Com a descoberta posterior do gel de agarose foi possível avanços significativos da
técnica de eletroforese. Vários tipos de amostras podiam ser utilizadas para o exame e tudo
isso no mesmo suporte de gel. Isso tornava a técnica muito mais prática e viável podendo ser
usada no dia a dia da vida laboratorial. O uso do gel de agarose também estimulou a produção
de outros tipos de géis alternativos como o gel de amido, em 1955, e o de acrilamida, em
1959. Mas somente o gel de acrilamida foi adaptado e teve algum melhoramento, com isso o
gel de amido foi caindo em desuso por não ser tão eficiente.

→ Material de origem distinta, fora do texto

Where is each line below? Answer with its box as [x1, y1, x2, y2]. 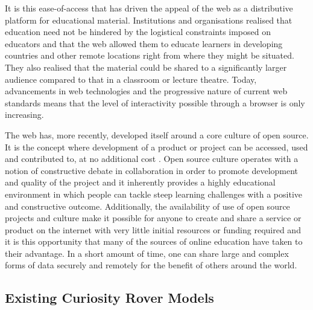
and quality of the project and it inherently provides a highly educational [5, 176, 276, 189]
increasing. [5, 108, 44, 121]
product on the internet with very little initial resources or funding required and [5, 223, 301, 236]
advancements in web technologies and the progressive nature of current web [5, 85, 288, 97]
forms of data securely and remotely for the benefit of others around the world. [5, 259, 297, 271]
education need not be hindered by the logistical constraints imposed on [5, 25, 271, 38]
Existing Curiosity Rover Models [5, 288, 214, 307]
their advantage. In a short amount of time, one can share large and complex [5, 247, 289, 259]
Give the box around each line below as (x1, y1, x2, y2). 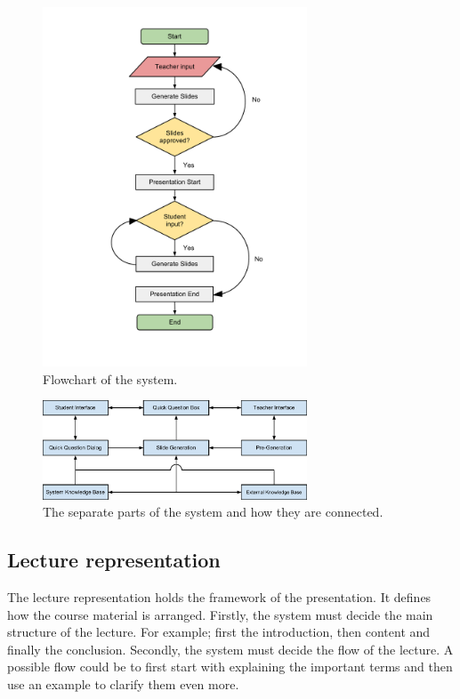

A partir do gel de acrilamida foi criado o gel de poliacrilamida, que era um gel que
possui características físicas ideais para se realizar uma eletroforese com alto poder de
seleção (através de densidade, elasticidade, transparência e tamanho dos poros). Mesmo
sendo muito mais eficiente, o seu uso é bastante oneroso para a rotina de análises de
amostras, o que o faz ficar restrito às pesquisas científicas.

3) Funcionamento da eletroforese
Cada uma das amostras de DNA que deseja-se examinar é transferida para um dos
poços presentes no gel próximo à extremidade negativa da cuba de eletroforese. Um poço é
reservado para uma escala de DNA, um padrão de referência que contém fragmentos de DNA
de comprimentos conhecidos.
Em seguida a cuba é ligada e a corrente começa a fluir através do gel. As moléculas
de DNA têm carga negativa devido aos grupos fosfato em seus nucleotídeos, assim ela
começa a se mover através da matriz de gel, para o polo positivo.
Pedaços mais curtos de DNA se deslocam através dos poros da matriz do gel de
agarose mais rapidamente do que os mais longos. Após um determinado período de tempo, os
pedaços mais curtos vão estar mais próximos do pólo positivo do gel, enquanto os mais
longos vão permanecer próximos dos poços.
Ao final da eletroforese, com os fragmentos separados, é possível analisar os
tamanhos de faixas encontradas no gel. Quando o gel é pigmentado com um corante que se
liga ao DNA e depois é submetido a luz UV, os fragmentos brilham, o que permite visualizar
o DNA presente em locais diferentes ao longo da extensão do gel. Uma linha bem definida de
DNA presente no gel é chamada de banda, cada banda contém um grande número de
fragmentos de DNA do mesmo tamanho que viajaram como um grupo para a mesma posição.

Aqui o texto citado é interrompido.